Visa Policy Reform: A Quiet but clear success
One of the most concrete successes of Germany’s 2025 foreign policy plan is the digitalization of its visa process, which launched on 1 January 2025. The new Consular Services Portal has already streamlined applications for skilled workers, with expansion underway for student and family reunification visas.
Processing times have significantly decreased since the launch of the Consular Services Portal in January 2025, according to early indicators from the Federal Foreign Office. While exact figures have not yet been made public, internal projections and parliamentary briefings suggest that hundreds of thousands of applications, primarily from skilled workers, have already been processed through the new digital system. This reform has aligned foreign policy with economic priorities, addressing the national shortage of skilled labor and modernizing Germany’s immigration infrastructure.
Multilateralism and Strategic Alignment: Holding the Center
Germany has continued to champion multilateral cooperation throughout 2025. Its involvement in NATO’s 70th anniversary celebrations, support for OSCE initiatives, leadership within the G7 and G20, and contribution to global climate diplomacy all reinforce its image as a steady and responsible actor on the world stage. Germany’s dialogue with the new U.S administration has remained robust, though some divergence is beginning to appear, particularly on China, emerging technologies, and defense burden-sharing. Germany’s balancing act between maintaining transatlantic unity and pursuing greater strategic autonomy will remain a key theme into 2026.
A Foreign Policy Defined by Crisis Management and Structural Limits
Germany’s 2025 foreign policy plan set out to project leadership, responsibility, and stability in a fractured world. Ten months in, the record is mixed but meaningful.

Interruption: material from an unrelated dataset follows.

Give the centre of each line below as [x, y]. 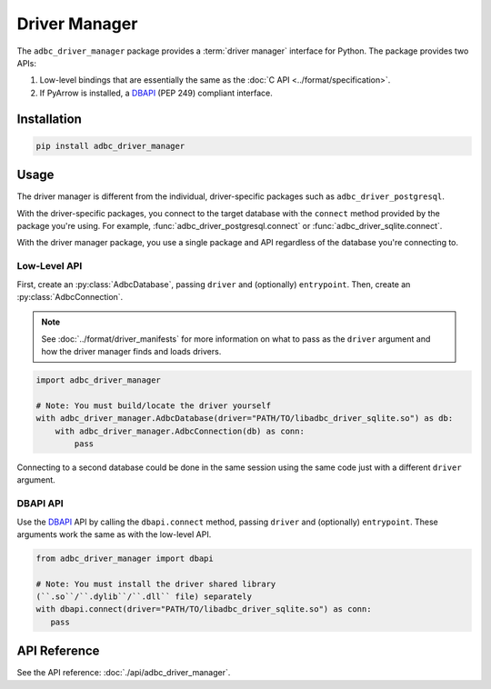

Germany has maintained its commitments to Ukraine, provided critical aid in the Middle East and Sudan, re-engaged diplomatically in Syria, modernized visa systems, and remained a pillar of multilateralism.It has shown resolve, consistency, and moral responsibility, but also faced clear limitations: institutional inertia, fragmented international coordination, and domestic political pressures.
Yet progress on long-term peacebuilding remains limited. Germany’s ability to shape outcomes is often constrained by factors beyond its control: entrenched conflicts, the fragmentation of global diplomacy, and domestic political pressures. The defining tension remains between responsiveness and long-term strategy, between Germany’s self-image as a principled actor and the growing demands of strategic leadership in a volatile world.
As 2025 nears its end, Germany’s foreign policy continues to walk a careful line between strategic ambition and pragmatic realism. Its success in maintaining coherence amid overlapping crises should not be underestimated, but neither should the growing need for more assertive leadership in an increasingly multipolar and volatile world. Looking ahead, Germany’s ability to shape events rather than simply react to them will depend on whether it can translate its crisis diplomacy into sustained influence. That means investing not only in aid and alliances, but in a clearer articulation of its global role, and in building the institutional and political capital needed to back it up.